**Assignment**: Leaving out every picture, retype the lines below from the top through the one that contains "componentes y poseen".

**Given information**:
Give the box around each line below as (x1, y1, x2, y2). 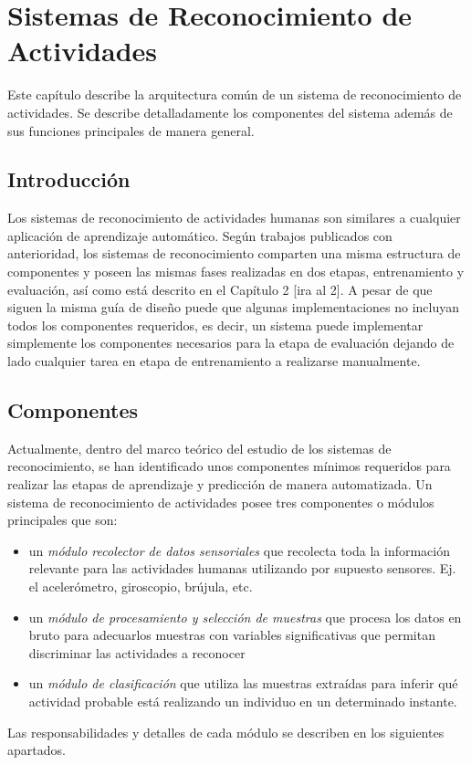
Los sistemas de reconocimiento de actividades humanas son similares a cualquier (7, 208, 461, 227)
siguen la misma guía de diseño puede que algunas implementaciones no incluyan (7, 298, 460, 317)
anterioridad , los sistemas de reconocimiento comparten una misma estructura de (7, 244, 461, 263)
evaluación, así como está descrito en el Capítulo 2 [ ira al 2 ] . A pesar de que (7, 279, 433, 299)
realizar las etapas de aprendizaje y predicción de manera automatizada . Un (7, 475, 433, 494)
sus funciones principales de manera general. (7, 121, 255, 140)
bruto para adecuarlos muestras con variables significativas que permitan (28, 625, 435, 644)
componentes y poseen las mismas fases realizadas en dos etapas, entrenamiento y (7, 262, 465, 281)
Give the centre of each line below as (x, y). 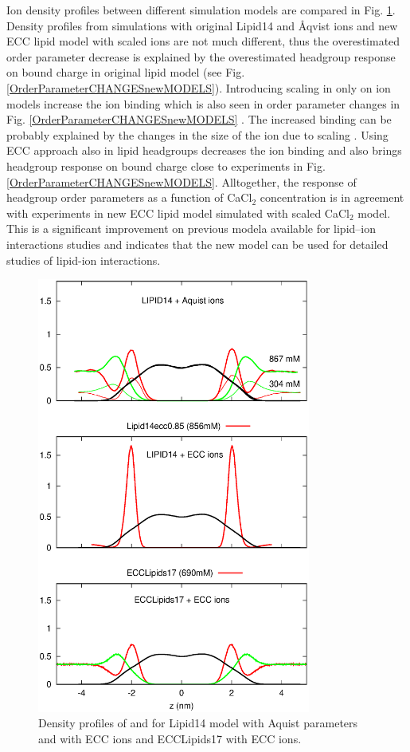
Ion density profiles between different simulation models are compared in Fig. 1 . (201, 10)
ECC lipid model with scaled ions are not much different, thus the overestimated (203, 41)
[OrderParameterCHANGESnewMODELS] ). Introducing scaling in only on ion (199, 87)
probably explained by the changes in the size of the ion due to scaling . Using (197, 134)
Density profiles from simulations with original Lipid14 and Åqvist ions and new (202, 25)
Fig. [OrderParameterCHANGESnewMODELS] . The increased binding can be (199, 119)
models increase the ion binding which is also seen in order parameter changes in (203, 103)
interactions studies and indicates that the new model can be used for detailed (197, 244)
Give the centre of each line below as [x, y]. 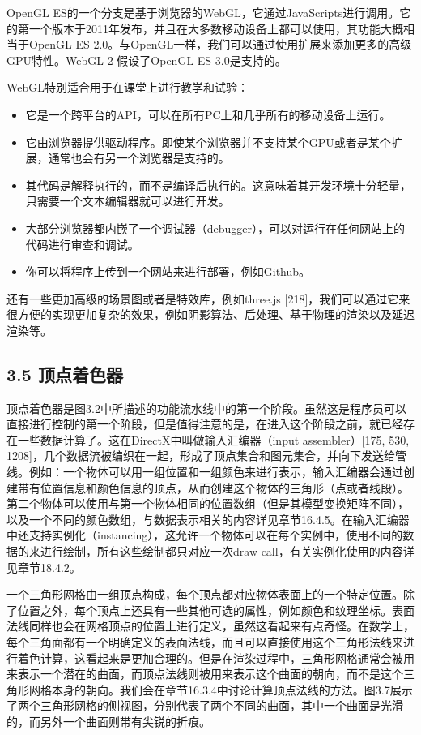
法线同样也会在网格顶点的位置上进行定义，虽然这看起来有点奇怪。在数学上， [210, 626]
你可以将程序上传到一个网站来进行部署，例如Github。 [168, 271]
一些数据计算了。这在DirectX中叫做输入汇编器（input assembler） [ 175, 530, [213, 439]
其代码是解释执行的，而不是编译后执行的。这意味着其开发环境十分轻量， [218, 185]
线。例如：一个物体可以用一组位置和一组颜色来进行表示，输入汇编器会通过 [205, 472]
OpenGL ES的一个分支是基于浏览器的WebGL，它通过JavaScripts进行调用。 [203, 12]
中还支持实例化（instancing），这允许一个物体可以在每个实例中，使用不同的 [205, 535]
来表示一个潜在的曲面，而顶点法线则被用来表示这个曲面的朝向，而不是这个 [205, 674]
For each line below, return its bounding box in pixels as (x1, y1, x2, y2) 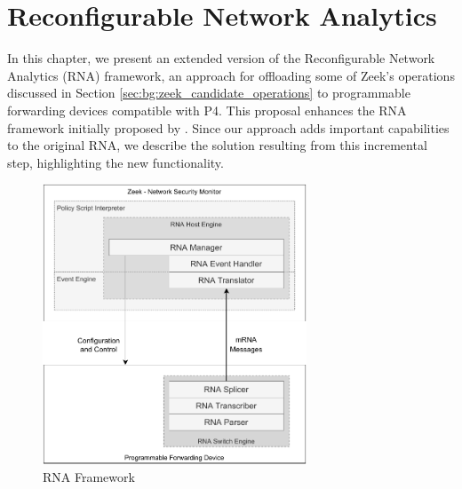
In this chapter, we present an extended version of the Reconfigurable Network (7, 49, 435, 67)
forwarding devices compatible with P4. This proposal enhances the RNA (7, 100, 407, 119)
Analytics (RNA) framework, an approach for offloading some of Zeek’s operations (7, 66, 455, 84)
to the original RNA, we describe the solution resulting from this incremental (7, 136, 427, 154)
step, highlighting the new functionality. (7, 153, 224, 171)
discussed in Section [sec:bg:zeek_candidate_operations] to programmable (7, 83, 410, 102)
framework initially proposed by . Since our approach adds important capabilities (7, 118, 450, 137)
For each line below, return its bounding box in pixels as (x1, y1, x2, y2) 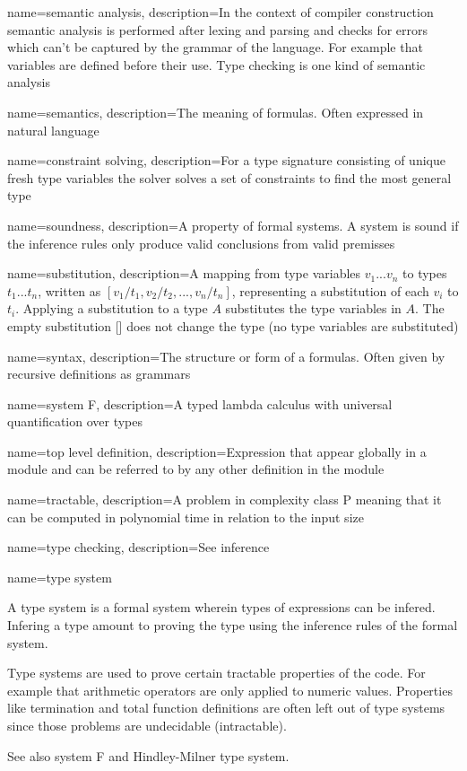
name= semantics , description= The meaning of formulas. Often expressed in (7, 102, 424, 121)
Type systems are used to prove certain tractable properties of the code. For (7, 663, 426, 682)
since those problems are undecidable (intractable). (7, 716, 287, 734)
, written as (38, 281, 101, 300)
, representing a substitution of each (231, 281, 429, 300)
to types (402, 264, 447, 283)
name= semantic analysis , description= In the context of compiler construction (7, 3, 434, 21)
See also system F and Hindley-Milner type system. (7, 746, 290, 765)
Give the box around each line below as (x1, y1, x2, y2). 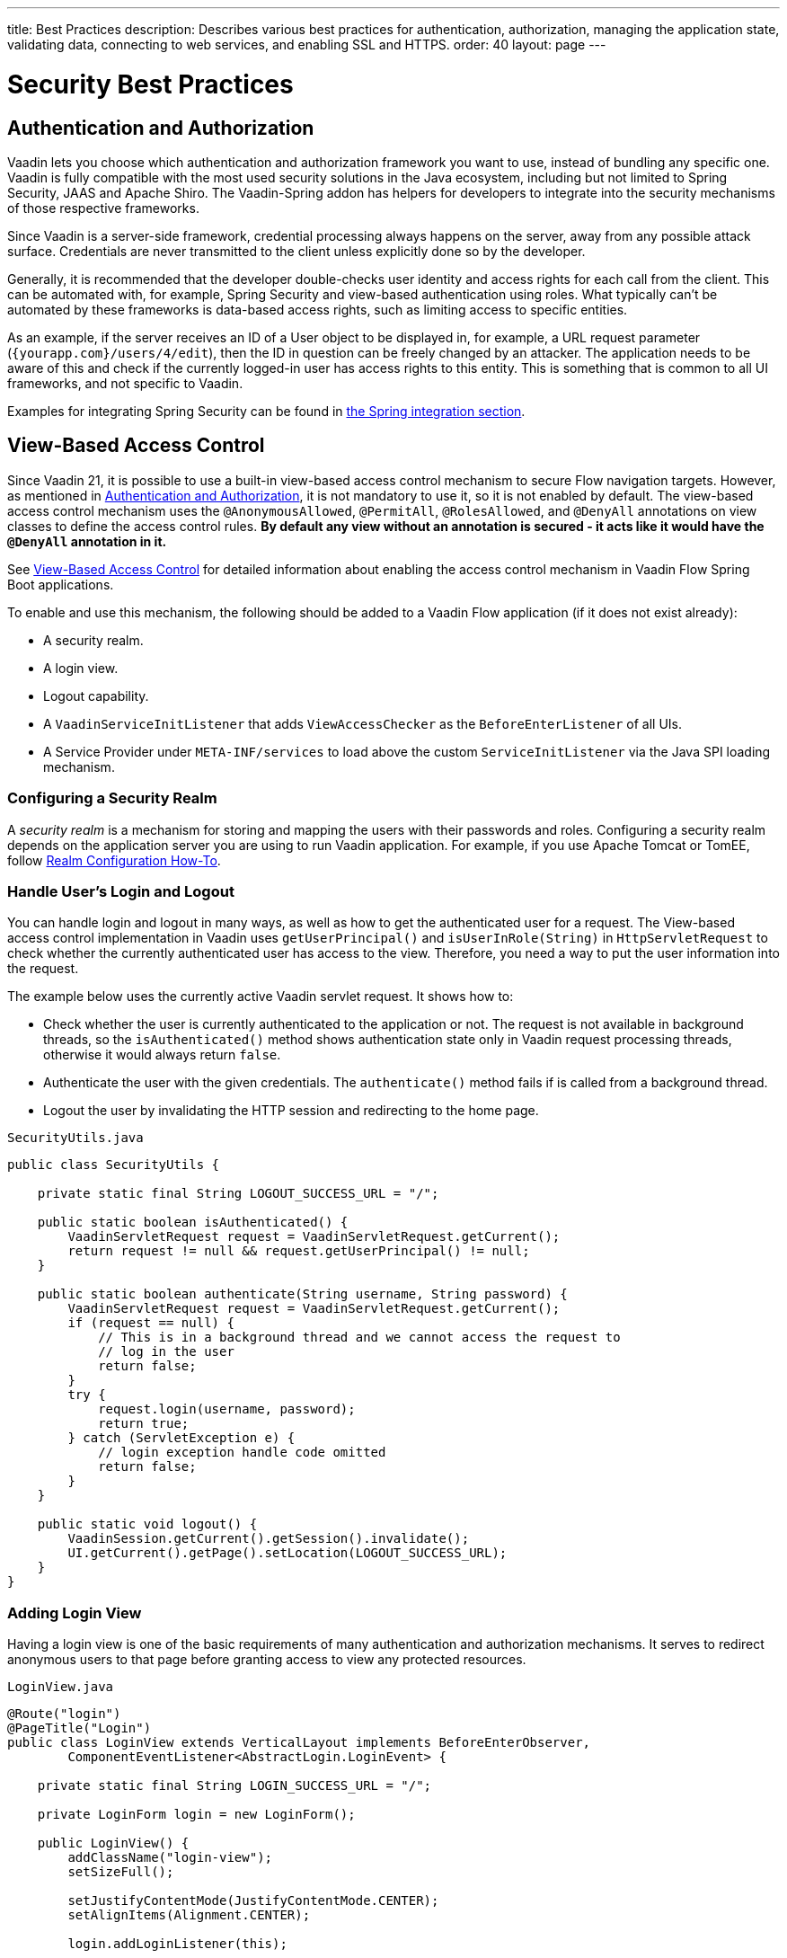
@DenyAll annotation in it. (7, 533, 167, 549)
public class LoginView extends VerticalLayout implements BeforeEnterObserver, (7, 1735, 591, 1750)
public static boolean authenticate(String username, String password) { (37, 1287, 568, 1302)
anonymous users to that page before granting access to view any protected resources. (7, 1652, 526, 1668)
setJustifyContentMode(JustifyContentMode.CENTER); (67, 1893, 439, 1909)
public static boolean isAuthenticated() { (37, 1215, 349, 1230)
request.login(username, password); (98, 1402, 356, 1417)
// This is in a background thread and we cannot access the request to (98, 1330, 621, 1345)

**Answer below**:
Give the box around each line below as (x1, y1, x2, y2). 
Los sistemas de reconocimiento de actividades humanas son similares a cualquier (7, 208, 461, 227)
siguen la misma guía de diseño puede que algunas implementaciones no incluyan (7, 298, 460, 317)
anterioridad , los sistemas de reconocimiento comparten una misma estructura de (7, 244, 461, 263)
evaluación, así como está descrito en el Capítulo 2 [ ira al 2 ] . A pesar de que (7, 279, 433, 299)
realizar las etapas de aprendizaje y predicción de manera automatizada . Un (7, 475, 433, 494)
sus funciones principales de manera general. (7, 121, 255, 140)
bruto para adecuarlos muestras con variables significativas que permitan (28, 625, 435, 644)
componentes y poseen las mismas fases realizadas en dos etapas, entrenamiento y (7, 262, 465, 281)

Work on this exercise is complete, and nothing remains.